> Problem details
Would you reproduce the whole listing exactly, minus its images?

*** Opening of Input data ***

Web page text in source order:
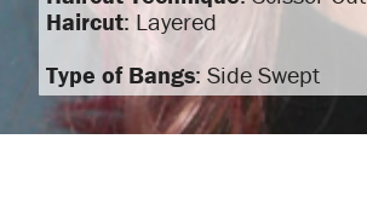
Haircut: Layered
Type of Bangs: Side Swept
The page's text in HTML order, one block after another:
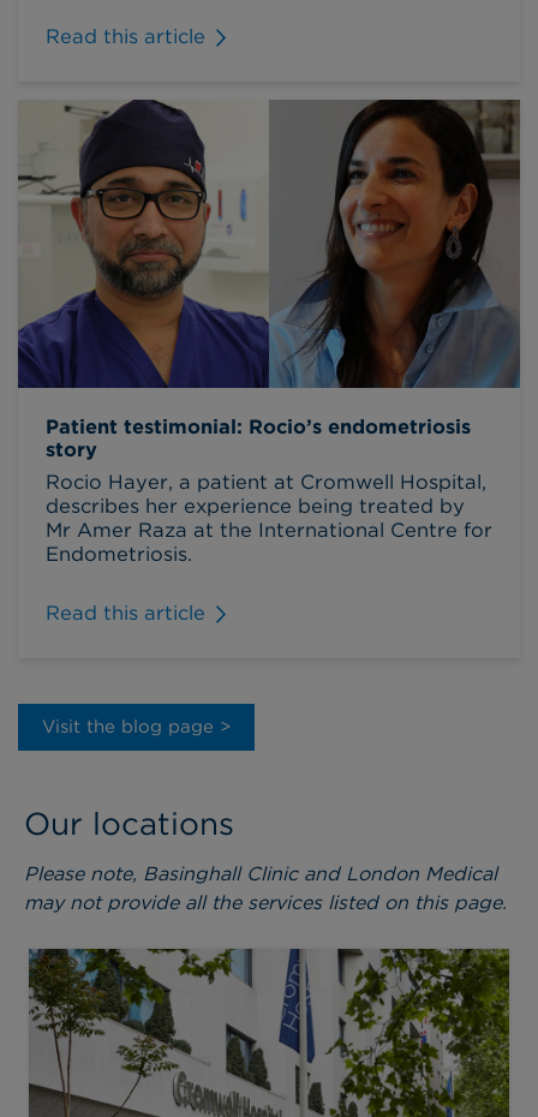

*** Close of Input data ***

> Response to this exercise
Web page text in source order:
Haircut: Layered
Type of Bangs: Side Swept
The page's text in HTML order, one block after another:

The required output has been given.